The Enough Project’s new report, “Safeguards to Peace: Steps toward Economic Governance in South Sudan,” published today, surveys how South Sudan’s violent kleptocracy threatens the implementation of the peace agreement. Because financial motives drive so much of the recurring conflict in South Sudan, the new report assesses how economic safeguards can help to break this cycle.
The report also outlines 10 anti-corruption policies to counter the kleptocratic practices that risk undermining South Sudan’s fragile peace agreement. Drawing on discussions with South Sudanese civil society and past international examples, the recommendations—such as appointing an AU Transparency Envoy and building an e-Transparency online system—are designed to confront the continued looting of South Sudan’s economic resources.

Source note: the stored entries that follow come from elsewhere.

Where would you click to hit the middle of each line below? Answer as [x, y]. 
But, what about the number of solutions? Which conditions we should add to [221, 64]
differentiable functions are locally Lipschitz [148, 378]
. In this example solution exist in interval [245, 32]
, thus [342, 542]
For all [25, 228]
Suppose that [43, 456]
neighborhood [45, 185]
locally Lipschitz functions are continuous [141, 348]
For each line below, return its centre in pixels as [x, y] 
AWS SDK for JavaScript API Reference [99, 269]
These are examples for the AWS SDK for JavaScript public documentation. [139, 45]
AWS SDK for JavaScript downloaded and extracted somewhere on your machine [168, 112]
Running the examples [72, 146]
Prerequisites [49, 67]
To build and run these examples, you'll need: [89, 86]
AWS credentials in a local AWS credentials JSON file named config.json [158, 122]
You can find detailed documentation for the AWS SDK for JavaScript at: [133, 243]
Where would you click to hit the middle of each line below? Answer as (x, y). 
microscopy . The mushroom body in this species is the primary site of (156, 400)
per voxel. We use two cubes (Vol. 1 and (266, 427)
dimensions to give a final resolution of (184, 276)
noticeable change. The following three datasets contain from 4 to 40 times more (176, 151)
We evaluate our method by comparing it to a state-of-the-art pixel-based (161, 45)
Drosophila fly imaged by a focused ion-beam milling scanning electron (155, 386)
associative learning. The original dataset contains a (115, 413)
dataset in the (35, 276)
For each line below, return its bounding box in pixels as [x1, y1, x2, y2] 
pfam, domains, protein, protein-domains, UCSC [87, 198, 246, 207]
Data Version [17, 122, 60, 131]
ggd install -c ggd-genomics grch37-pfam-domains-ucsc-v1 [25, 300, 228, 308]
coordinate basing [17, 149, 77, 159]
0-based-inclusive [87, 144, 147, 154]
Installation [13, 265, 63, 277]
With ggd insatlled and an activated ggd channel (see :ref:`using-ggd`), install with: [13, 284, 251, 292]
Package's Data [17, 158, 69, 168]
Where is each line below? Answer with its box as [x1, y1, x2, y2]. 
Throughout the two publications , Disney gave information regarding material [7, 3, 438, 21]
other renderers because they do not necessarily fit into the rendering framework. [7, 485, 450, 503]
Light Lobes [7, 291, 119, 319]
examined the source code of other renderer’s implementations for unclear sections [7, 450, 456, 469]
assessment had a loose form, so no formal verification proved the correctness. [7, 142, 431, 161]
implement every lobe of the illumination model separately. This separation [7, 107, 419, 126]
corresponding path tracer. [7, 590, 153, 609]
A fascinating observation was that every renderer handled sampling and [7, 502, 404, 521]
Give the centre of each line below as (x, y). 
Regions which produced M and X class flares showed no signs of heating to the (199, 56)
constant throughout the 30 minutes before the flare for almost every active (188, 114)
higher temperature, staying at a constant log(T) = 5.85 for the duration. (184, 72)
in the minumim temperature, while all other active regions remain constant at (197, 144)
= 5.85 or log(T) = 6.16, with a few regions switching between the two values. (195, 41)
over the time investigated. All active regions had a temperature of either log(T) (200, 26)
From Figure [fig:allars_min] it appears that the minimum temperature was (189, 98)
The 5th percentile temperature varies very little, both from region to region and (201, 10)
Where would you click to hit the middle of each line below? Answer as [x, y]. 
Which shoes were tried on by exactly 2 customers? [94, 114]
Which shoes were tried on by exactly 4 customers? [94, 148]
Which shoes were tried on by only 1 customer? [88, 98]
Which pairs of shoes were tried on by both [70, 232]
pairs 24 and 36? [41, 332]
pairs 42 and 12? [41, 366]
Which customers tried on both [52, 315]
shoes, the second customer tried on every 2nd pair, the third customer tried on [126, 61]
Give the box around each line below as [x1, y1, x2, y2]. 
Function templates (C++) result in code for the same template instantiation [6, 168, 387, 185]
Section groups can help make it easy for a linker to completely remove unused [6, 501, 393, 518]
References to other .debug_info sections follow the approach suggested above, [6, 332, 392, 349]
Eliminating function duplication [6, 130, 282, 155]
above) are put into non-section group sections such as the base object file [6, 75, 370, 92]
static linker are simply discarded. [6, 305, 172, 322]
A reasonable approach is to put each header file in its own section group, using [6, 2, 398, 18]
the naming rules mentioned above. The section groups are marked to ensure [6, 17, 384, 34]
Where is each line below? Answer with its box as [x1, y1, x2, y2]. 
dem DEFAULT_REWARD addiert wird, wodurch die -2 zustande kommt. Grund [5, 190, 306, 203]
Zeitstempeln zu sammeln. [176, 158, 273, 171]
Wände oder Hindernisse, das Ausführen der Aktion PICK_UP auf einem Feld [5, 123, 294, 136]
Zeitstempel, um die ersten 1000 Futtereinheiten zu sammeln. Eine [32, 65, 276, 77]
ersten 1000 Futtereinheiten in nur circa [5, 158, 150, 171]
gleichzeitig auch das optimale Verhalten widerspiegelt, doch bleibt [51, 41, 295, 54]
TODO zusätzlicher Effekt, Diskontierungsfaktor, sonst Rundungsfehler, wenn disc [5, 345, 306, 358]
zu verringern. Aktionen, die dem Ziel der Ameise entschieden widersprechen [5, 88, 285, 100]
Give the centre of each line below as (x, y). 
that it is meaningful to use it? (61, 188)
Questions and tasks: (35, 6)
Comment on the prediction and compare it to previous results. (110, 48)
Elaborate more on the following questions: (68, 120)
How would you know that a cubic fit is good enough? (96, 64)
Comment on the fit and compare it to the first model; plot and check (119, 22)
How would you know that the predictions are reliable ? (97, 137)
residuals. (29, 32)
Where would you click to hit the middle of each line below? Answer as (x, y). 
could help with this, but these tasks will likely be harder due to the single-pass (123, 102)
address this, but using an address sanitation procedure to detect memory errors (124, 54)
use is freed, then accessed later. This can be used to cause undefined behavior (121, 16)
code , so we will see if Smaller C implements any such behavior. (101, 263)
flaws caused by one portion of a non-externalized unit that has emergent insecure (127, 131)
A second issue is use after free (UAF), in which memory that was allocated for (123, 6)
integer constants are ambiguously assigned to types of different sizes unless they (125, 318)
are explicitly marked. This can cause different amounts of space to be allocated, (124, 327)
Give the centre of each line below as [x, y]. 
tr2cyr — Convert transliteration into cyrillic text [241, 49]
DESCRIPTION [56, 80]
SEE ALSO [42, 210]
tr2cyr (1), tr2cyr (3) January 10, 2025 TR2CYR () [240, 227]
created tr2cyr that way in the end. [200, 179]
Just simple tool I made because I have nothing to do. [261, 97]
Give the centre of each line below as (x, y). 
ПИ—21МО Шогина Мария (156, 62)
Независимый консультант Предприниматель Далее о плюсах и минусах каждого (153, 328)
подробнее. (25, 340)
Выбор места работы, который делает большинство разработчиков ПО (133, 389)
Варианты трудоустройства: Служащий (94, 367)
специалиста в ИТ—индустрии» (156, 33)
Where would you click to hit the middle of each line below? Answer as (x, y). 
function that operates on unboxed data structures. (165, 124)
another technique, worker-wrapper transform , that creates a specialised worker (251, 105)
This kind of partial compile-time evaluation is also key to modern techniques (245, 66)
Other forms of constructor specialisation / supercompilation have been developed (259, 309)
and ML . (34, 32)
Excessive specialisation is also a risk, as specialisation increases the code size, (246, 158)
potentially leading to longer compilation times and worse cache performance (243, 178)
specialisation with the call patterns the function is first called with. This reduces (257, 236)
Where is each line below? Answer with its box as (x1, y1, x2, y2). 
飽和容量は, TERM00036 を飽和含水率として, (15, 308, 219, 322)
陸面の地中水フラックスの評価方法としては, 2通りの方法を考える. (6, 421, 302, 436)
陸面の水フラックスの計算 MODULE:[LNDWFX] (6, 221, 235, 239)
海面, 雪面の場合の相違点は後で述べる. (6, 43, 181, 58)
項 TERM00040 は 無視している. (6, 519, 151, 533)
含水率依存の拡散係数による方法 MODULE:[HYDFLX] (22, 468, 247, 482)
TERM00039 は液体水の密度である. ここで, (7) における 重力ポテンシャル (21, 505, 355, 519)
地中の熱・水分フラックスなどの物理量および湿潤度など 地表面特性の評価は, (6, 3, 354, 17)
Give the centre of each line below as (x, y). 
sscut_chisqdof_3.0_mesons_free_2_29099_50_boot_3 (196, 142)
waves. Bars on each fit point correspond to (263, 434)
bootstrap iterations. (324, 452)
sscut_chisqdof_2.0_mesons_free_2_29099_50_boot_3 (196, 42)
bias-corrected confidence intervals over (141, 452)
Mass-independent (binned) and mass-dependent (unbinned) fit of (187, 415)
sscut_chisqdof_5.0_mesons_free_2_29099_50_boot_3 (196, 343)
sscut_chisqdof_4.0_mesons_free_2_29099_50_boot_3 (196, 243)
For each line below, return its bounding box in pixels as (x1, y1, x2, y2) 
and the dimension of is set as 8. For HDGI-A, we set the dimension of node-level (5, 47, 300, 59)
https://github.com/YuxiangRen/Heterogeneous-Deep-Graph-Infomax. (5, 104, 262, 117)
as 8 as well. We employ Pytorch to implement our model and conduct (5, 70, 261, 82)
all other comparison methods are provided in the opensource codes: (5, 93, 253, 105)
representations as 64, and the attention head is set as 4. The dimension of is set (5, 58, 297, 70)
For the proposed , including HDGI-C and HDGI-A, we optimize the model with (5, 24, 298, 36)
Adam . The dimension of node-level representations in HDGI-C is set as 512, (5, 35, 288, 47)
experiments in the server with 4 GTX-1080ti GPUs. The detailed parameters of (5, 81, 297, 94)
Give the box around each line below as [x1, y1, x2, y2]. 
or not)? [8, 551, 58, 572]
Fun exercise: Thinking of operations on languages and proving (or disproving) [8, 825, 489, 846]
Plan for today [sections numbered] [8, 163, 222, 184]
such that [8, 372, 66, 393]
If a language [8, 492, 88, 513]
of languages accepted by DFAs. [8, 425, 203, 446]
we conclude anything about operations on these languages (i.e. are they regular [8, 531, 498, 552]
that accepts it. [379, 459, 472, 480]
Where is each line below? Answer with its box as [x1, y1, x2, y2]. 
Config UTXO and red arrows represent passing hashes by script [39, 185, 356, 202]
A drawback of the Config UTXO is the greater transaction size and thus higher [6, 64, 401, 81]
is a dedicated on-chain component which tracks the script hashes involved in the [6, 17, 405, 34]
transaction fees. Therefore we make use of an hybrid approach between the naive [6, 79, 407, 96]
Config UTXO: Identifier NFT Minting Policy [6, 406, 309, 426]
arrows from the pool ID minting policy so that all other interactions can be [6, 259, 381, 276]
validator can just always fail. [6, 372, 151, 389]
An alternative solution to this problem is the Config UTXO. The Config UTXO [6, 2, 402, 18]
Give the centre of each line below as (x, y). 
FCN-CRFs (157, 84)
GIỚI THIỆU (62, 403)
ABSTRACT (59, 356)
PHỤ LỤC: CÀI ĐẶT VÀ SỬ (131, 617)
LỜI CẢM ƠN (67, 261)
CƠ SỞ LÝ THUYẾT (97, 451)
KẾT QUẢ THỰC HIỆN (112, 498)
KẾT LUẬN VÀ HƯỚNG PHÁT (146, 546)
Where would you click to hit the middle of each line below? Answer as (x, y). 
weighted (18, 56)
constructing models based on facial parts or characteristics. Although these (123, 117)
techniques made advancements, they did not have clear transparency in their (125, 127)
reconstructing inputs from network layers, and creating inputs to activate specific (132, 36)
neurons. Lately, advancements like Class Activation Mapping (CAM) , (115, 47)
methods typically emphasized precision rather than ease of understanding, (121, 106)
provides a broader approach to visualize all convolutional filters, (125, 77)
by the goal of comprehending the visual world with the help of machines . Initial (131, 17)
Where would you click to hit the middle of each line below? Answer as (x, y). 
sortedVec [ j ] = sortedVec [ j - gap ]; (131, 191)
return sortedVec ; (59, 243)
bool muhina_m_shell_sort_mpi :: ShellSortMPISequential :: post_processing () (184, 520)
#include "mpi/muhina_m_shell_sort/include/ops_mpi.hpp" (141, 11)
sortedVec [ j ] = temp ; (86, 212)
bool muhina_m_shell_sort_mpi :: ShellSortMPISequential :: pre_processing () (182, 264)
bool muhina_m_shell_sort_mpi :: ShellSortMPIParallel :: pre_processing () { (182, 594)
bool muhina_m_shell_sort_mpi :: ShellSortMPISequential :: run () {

Explore the 10 recommended policies:
- Install Central Bank Technical Advisory Body
- Appoint AU Transparency Envoy
- Start Independent National Audit
- Build e-Transparency Online System
- Set Up South Sudan Forum on Asset Recovery
- Establish International Commission Against Impunity
- Promote Gender Equality and Economic Opportunity for Women
- Elevate Role of the Independent Boundaries Commission
- Complete Corruption and Governance Review
- Broaden South Sudan Reconstruction Board
Before the three-year transitional government forms, there is a window of opportunity to advocate for bold anti-corruption policies. A deliberate international strategy focused on promoting good economic governance should be deployed alongside the focused and escalating use of financial pressures, such as network sanctions and anti-money laundering actions targeting the economic enablers of the violent kleptocracy.